Think about how you would feel if someone came into your home as a guest and demanded you to turn off your cellphone. That is essentially what you are asking them to do and it is fairly rude to be a guest in someones home and proceed to dictate what they can and cannot use.

There is no polite way to "tell" them you will not speak to them unless they cave to your demands.

You do have the option of asking them to turn it off because it makes you uncomfortable, but giving them an ultimatum (which it sounds like from the question) is completely rude.


As a guest in somebody else's house you don't really have the option to tell them how to operate their house. So with that, it seems like your only option would be to say "I don't trust google home/ amazon alexa devices and I don't want to be around them until more regulations are put in place on what can and cannot be recorded. If you'd like to hang out I'm happy to host! But I don't like the idea of speaking around these devices."

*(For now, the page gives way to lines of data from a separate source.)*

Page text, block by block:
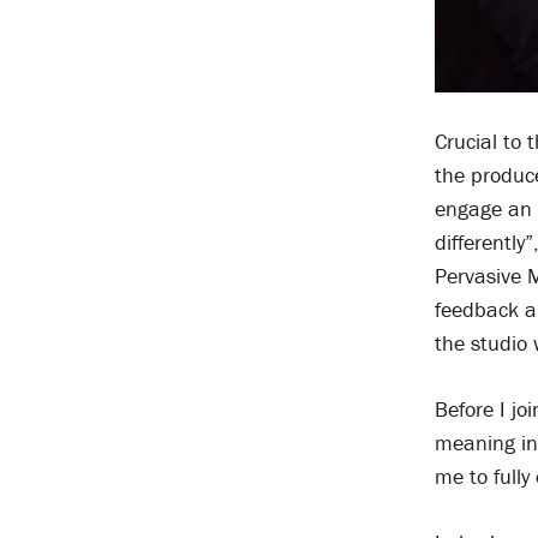
Crucial to
the
engage
Pervasive
feedback
the studio
Before I
meaning
me to fully

  • Of course, although the question mentions households as an example, it doesn't actually limit itself to them … – can-ned_food Jul 30 '17 at 14:07

Tell them just that.

Your discomfort is not with the person — at least, not yet, — but with the ubiquity of devices that make it easy for anyone with the desire and know–how to eavesdrop and snoop.
Tell the person that you are not comfortable with such things, and that you will only permit yourself a modicum of conversation with anyone until they are willing to power–down or disconnect their devices, as necessary.
You probably shouldn't use those exact words, though, because it sounds too ominous for most people. Say simply something like

I don't trust { Google, Amazon, Apple }, and I really am not comfortable talking around smartphones or the like. I know it probably sounds like a chore to you, but I don't think it is possible to have a private conversation if one of those devices is nearby with a battery installed.

I've done this a few times, and so long as I explain to them my reasoning, I usually get considerate responses.

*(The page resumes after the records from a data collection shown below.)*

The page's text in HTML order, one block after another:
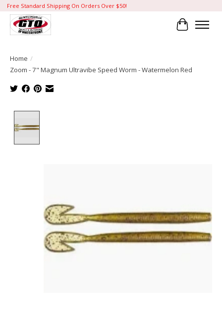
Free Standard Shipping On Orders Over $50!
Cart
Home /
Zoom - 7" Magnum Ultravibe Speed Worm - Watermelon Red
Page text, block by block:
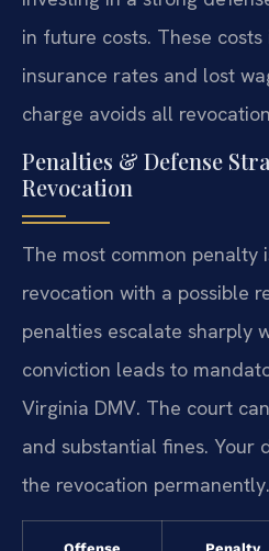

Now, I'm not going to walk through every possible permutation of personality and protocol. This is really all I have to say:

  • if this is a concern to you, you should inform the other person.
  • if the other person doesn't take it seriously, or insults your concern, or simply doesn't want to comply, then apologize for the trouble, but not for the inconvenience: it is not your failure to be concerned with these things while some other people are not.
  • the biggest concern should never be the threat you can see, but the possibility of the one which you cannot. :-)
    More seriously, though, you should always be careful with what you say or do, even if only for privacy's sake.

Now, if you aren't attempting to have private conversations, or aren't in a private environment at all — well, then, what difference does it make whether someone carries a smartphone with audio recording software or whether someone stands on the street corner with an obvious video camera?